WHAT THE TASK REQUIRES:
Take the data below and copy exactly the lines starting at the one with "Say what the box [148,454,198,474] encloses." and finishing at the one with "Which object has", both included.

DATA EXCERPTS:
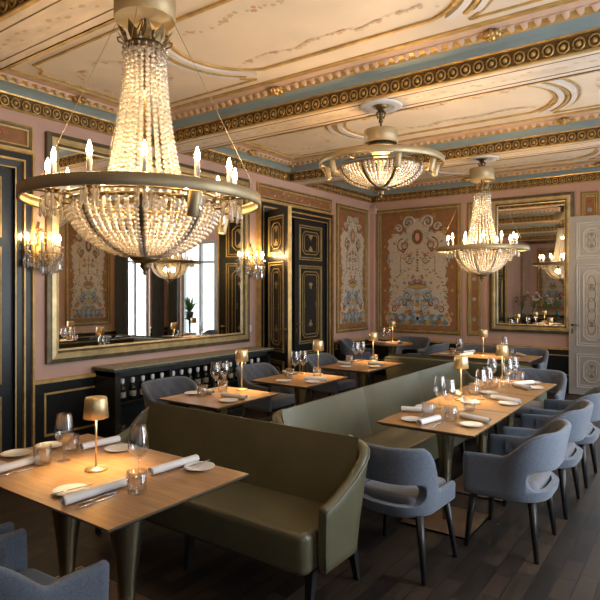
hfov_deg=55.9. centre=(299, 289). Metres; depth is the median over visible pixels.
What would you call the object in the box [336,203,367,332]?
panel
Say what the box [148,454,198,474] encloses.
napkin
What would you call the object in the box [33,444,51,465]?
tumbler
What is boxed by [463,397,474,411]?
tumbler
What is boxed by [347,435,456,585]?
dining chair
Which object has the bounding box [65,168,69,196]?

==

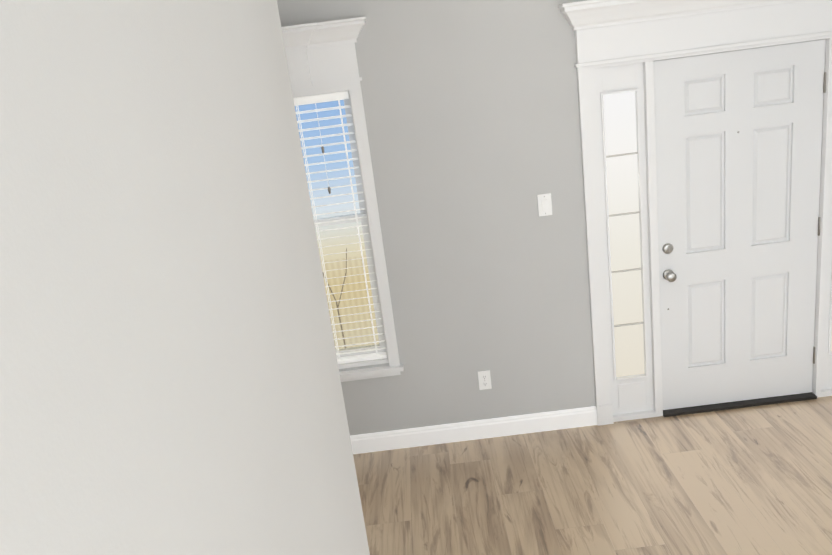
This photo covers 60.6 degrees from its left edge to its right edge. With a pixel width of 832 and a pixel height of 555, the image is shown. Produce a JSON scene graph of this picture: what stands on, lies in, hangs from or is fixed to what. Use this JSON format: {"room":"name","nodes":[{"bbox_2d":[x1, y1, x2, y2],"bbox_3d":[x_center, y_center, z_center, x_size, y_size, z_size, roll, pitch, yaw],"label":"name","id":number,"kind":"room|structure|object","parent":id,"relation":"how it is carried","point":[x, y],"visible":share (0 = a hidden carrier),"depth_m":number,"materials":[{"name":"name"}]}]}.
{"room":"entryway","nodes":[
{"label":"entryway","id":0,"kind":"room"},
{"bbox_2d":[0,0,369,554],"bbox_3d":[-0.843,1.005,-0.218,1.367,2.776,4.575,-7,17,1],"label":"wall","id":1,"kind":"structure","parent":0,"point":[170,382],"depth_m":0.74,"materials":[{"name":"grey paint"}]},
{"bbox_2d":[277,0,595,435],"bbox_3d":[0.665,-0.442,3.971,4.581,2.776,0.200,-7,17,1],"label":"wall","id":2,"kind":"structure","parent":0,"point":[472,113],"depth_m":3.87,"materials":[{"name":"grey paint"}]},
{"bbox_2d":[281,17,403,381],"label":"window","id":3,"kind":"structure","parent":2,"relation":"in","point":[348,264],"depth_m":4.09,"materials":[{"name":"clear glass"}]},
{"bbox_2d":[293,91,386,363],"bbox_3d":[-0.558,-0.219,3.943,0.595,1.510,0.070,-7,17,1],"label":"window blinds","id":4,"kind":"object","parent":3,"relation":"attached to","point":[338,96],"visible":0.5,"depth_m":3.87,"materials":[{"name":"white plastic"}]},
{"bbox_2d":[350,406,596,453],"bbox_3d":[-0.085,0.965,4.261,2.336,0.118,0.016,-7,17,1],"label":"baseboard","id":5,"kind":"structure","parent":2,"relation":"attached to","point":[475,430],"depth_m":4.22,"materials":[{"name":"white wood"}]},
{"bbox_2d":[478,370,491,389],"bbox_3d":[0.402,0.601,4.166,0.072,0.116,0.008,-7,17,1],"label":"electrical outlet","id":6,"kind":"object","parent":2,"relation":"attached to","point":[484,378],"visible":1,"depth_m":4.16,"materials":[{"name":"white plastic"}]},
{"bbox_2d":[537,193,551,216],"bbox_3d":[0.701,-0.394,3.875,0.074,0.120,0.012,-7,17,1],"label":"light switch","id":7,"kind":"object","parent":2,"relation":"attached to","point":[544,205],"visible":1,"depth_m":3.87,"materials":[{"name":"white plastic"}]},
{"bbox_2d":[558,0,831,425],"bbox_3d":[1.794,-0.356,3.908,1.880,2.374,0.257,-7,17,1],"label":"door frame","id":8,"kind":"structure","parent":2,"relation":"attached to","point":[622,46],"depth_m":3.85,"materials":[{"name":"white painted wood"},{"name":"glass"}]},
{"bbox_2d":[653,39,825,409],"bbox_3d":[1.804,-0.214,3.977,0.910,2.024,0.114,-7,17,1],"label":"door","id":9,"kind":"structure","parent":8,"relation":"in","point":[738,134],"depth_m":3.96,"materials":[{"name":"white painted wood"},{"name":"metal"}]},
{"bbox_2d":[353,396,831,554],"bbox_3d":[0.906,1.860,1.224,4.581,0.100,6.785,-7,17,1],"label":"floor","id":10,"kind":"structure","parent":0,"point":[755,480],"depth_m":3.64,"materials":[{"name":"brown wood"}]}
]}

RESPONSE BOX:
Say what the box [148,454,198,474] encloses.
napkin
What would you call the object in the box [33,444,51,465]?
tumbler
What is boxed by [463,397,474,411]?
tumbler
What is boxed by [347,435,456,585]?
dining chair
Which object has the bounding box [65,168,69,196]?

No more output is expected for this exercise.